■ The task: The expected output is the data itself, duplicated in full.

Excerpts from a dataset:
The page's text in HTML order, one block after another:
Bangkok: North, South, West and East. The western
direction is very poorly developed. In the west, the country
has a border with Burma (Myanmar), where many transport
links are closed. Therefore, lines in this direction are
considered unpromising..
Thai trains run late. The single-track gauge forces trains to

■ Answer section:
The page's text in HTML order, one block after another:
Bangkok: North, South, West and East. The western
direction is very poorly developed. In the west, the country
has a border with Burma (Myanmar), where many transport
links are closed. Therefore, lines in this direction are
considered unpromising..
Thai trains run late. The single-track gauge forces trains to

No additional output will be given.